(Dataset excerpts)
------------------------------------

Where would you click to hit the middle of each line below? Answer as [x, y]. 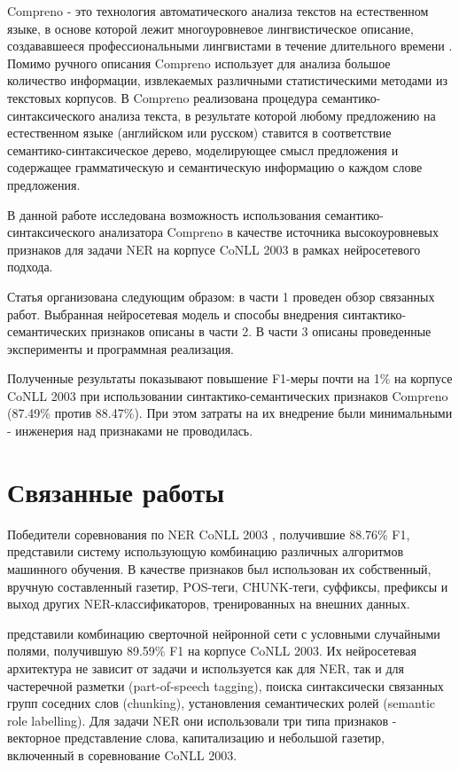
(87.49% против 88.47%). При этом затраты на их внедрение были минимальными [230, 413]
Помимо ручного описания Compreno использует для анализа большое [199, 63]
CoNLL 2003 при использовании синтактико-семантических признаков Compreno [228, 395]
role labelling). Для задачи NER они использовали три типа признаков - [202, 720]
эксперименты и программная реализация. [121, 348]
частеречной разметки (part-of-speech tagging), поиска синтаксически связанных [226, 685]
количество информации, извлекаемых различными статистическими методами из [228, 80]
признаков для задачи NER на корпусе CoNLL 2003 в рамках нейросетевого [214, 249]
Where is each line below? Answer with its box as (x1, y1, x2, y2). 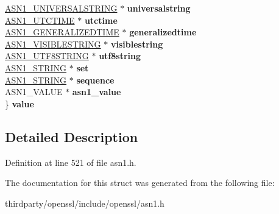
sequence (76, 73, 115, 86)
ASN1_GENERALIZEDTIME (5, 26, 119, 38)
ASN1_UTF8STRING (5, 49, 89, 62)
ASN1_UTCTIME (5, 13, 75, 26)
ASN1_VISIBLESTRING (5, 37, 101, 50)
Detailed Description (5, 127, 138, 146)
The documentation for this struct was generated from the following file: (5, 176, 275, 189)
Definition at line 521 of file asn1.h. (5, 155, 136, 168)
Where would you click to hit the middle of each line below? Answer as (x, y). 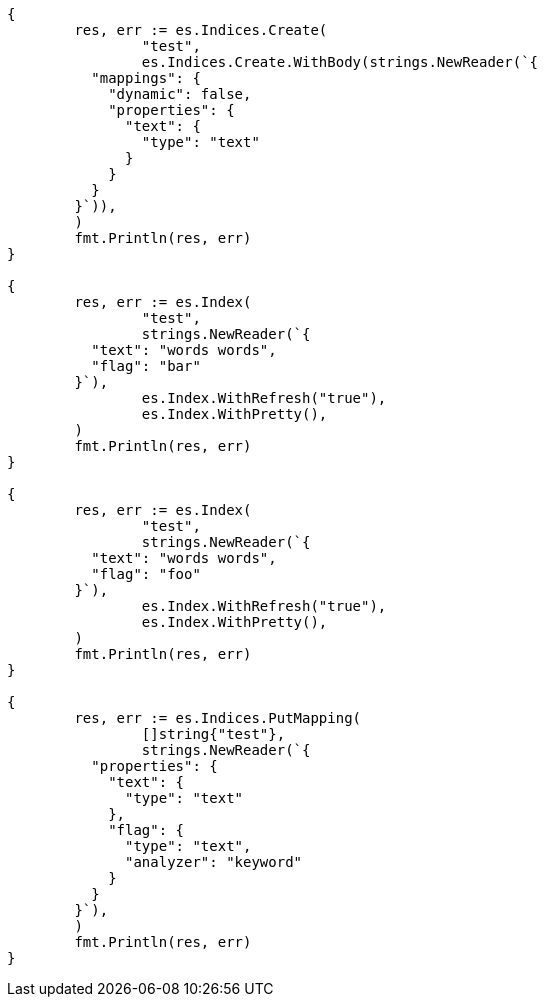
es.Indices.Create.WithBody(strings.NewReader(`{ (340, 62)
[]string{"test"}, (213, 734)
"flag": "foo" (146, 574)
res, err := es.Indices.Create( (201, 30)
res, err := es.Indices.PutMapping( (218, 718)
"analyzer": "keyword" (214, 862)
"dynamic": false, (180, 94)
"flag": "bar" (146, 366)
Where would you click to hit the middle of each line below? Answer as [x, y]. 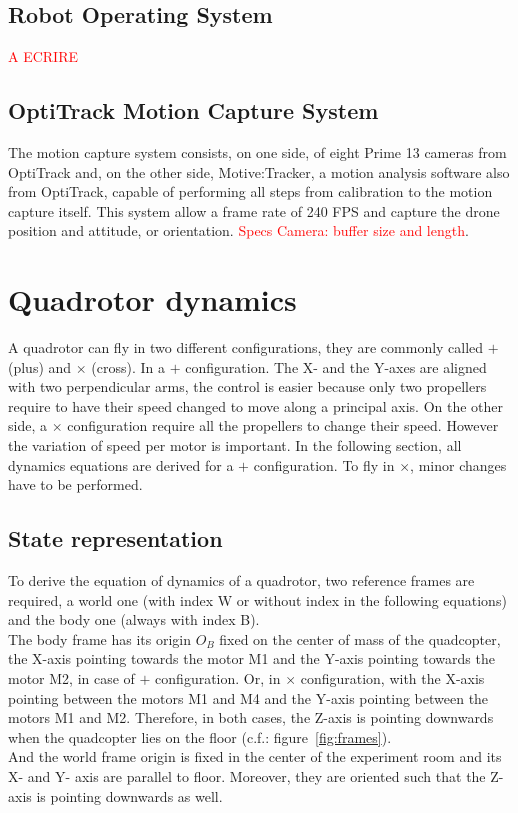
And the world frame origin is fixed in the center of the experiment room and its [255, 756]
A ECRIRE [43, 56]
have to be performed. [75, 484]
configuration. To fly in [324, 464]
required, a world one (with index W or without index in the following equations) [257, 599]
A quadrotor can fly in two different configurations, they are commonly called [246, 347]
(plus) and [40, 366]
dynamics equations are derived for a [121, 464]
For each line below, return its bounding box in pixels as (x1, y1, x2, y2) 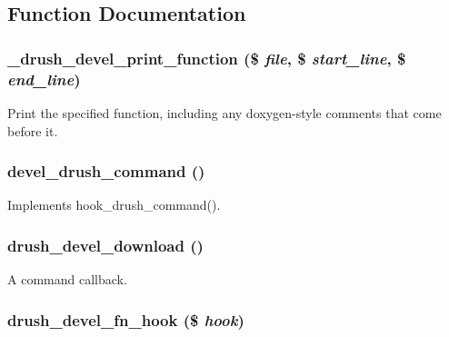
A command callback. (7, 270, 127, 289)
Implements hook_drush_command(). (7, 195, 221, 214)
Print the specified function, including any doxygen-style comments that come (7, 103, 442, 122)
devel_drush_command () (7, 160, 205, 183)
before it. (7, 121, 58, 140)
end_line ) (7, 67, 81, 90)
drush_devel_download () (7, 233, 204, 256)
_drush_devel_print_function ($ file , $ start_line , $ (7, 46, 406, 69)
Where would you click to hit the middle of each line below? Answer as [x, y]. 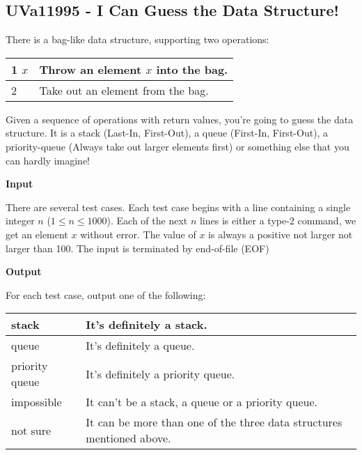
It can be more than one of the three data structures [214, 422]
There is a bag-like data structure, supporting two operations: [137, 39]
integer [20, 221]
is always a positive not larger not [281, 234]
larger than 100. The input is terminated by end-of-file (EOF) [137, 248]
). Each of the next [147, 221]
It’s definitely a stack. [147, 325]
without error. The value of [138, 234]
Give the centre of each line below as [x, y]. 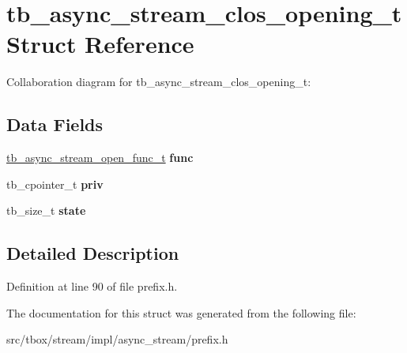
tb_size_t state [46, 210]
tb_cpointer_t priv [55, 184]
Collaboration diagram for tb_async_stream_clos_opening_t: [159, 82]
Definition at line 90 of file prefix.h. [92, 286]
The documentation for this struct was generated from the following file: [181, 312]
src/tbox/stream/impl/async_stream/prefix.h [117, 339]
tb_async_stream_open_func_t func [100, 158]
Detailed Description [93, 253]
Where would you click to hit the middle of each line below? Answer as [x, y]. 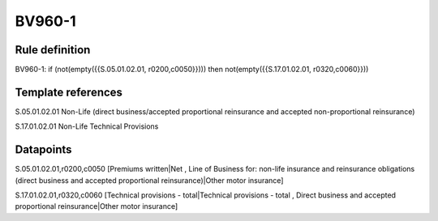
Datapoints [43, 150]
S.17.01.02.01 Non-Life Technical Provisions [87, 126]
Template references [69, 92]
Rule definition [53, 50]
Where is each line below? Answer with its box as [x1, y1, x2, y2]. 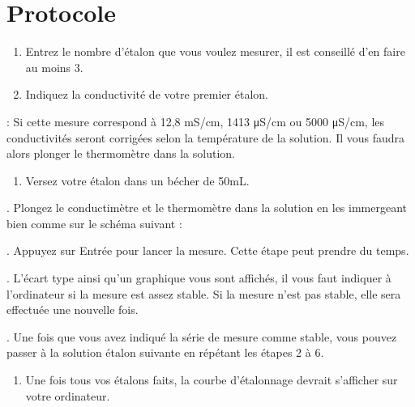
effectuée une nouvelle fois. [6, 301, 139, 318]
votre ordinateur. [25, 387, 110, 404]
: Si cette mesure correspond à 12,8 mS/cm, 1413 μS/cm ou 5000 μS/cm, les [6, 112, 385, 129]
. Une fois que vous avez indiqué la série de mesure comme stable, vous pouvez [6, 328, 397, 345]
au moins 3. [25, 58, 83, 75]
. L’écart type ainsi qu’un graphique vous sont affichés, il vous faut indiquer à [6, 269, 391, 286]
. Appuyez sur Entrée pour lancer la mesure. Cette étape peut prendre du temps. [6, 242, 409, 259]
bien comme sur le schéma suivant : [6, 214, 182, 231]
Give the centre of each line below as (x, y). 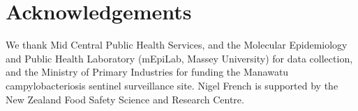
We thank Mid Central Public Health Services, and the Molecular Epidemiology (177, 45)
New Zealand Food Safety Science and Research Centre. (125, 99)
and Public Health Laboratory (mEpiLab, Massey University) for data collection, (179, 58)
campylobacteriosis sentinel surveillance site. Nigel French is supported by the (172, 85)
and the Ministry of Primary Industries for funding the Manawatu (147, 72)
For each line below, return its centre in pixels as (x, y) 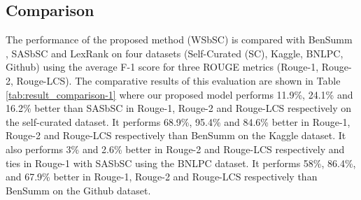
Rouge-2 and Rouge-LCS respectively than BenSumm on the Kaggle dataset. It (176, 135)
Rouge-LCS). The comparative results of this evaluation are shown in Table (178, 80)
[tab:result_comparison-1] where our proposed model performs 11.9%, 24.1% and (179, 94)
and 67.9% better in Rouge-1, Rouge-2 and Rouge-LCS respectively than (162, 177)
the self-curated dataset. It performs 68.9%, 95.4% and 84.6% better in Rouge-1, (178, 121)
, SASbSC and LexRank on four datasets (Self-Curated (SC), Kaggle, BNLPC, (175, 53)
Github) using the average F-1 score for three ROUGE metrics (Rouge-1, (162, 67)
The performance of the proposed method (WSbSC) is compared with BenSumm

------------------------------------

Exercise description » Lines containing the word "this": copy every one of them from the records above.

Answer for the task »
The documentation for this struct was generated from the following file: (5, 176, 275, 189)
The documentation for this struct was generated from the following file: [181, 312]
Rouge-LCS). The comparative results of this evaluation are shown in Table (178, 80)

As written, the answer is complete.